> **TASK DIRECTIONS**
Without the pictures, give every record again exactly.

-- RECORDS FOR THIS EXERCISE follows --

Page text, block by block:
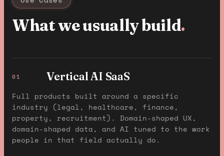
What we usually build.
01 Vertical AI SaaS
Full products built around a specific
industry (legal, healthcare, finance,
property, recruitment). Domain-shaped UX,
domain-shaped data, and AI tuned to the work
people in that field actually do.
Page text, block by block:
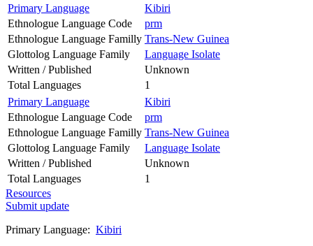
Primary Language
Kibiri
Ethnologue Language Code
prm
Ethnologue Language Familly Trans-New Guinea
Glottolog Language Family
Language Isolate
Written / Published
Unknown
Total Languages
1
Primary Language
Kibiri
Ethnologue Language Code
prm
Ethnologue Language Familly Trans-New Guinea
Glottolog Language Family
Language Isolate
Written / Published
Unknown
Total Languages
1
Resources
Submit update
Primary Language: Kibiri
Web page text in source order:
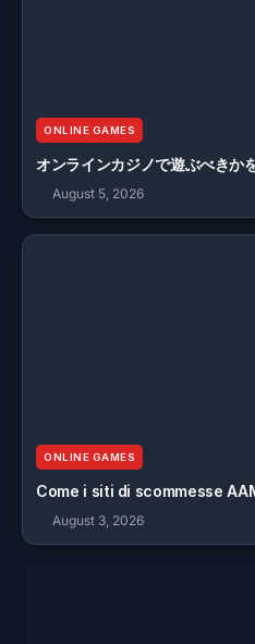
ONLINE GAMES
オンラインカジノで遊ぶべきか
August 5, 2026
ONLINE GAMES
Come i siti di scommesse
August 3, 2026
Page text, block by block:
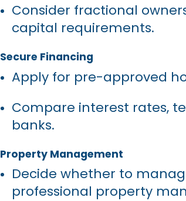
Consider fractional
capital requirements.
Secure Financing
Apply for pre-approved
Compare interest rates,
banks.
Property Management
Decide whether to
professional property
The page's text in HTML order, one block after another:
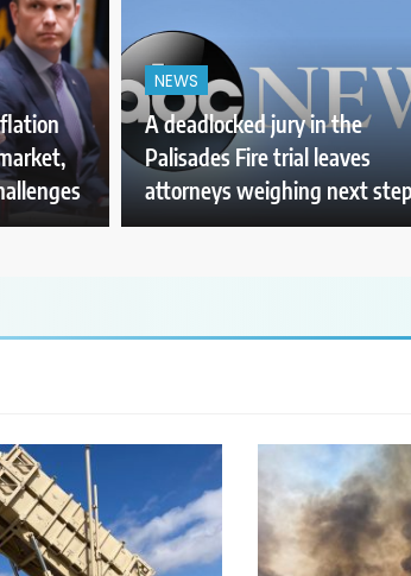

-- RECORDS FOR THIS EXERCISE concluded --

> **ANSWER FOR THIS EXERCISE**
Page text, block by block:
What we usually build.
01 Vertical AI SaaS
Full products built around a specific
industry (legal, healthcare, finance,
property, recruitment). Domain-shaped UX,
domain-shaped data, and AI tuned to the work
people in that field actually do.
Page text, block by block:
Primary Language
Kibiri
Ethnologue Language Code
prm
Ethnologue Language Familly Trans-New Guinea
Glottolog Language Family
Language Isolate
Written / Published
Unknown
Total Languages
1
Primary Language
Kibiri
Ethnologue Language Code
prm
Ethnologue Language Familly Trans-New Guinea
Glottolog Language Family
Language Isolate
Written / Published
Unknown
Total Languages
1
Resources
Submit update
Primary Language: Kibiri
Web page text in source order:
ONLINE GAMES
オンラインカジノで遊ぶべきか
August 5, 2026
ONLINE GAMES
Come i siti di scommesse
August 3, 2026
Page text, block by block:
Consider fractional
capital requirements.
Secure Financing
Apply for pre-approved
Compare interest rates,
banks.
Property Management
Decide whether to
professional property
The page's text in HTML order, one block after another:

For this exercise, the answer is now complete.